This project requires Python 3 with GPU Hardware accelerator(for enchanced performance) and the following Python libraries installed:
- [NumPy]
- [Pandas]
- [matplotlib]
- [scikit-learn]
- [seaborn]
- [xgboost]
Clone the environment_insurance.yml file before you start
Train data is given by ########. I have split data into Train and Test in 8:2 ratio
Code is divided into two sections
- Python Notebook (Under Code Tab) - Is used for data manipulation/cleaning/visulation and model selection
- insurance.ipynb NoteBook is used for data and model selection process
- model_pipeline_full.ipynb is used for training selected model and to create pipeline for future use
- Automation - Codes with pickle pipeline of trained model is used to run on future test or unseen data
- autoscript.py - check for new data in Input folder.
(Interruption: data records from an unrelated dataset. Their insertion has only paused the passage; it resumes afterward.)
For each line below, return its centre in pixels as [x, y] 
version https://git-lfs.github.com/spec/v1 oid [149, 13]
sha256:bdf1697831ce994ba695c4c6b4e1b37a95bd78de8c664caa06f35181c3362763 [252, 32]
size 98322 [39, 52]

If present then only run model
- predict.py - use pickle trained model pipeline to predict claim amount and saved with claim number in Output folder
- config.ini - can be used to change folder location easily for automation code
Data visualization is done using seaborn heatmap and pandas scatter matrix to visualization correlation among features.
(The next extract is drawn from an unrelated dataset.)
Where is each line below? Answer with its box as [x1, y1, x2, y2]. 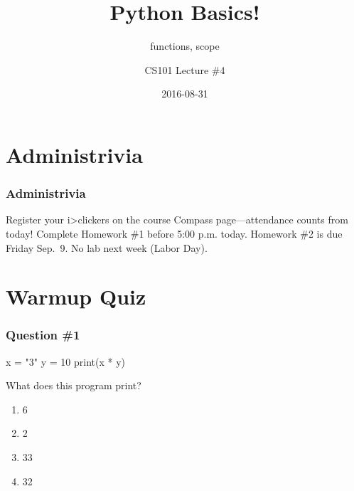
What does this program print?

Data Preprocessing is done using PCA to reduce dimensioanlity of data and transformation is done with PowerTransformer to achieve normal distribution.
Three ML approaches discussed and implemented in this project:
Model is tested on 20% of train data splitted from orginial train data in ratio of 8:2. Remaining 80% of train data is used for model training and validation.Metric used to measure performance of model is Mean Absolute error (MAE). Goal of all selected ML model approches implemented is to reduce MAE. MAE is average over difference between predicted and actual Incurred on test data.
MAE score from all three implementations are reported and final model is chosen with best MAE score.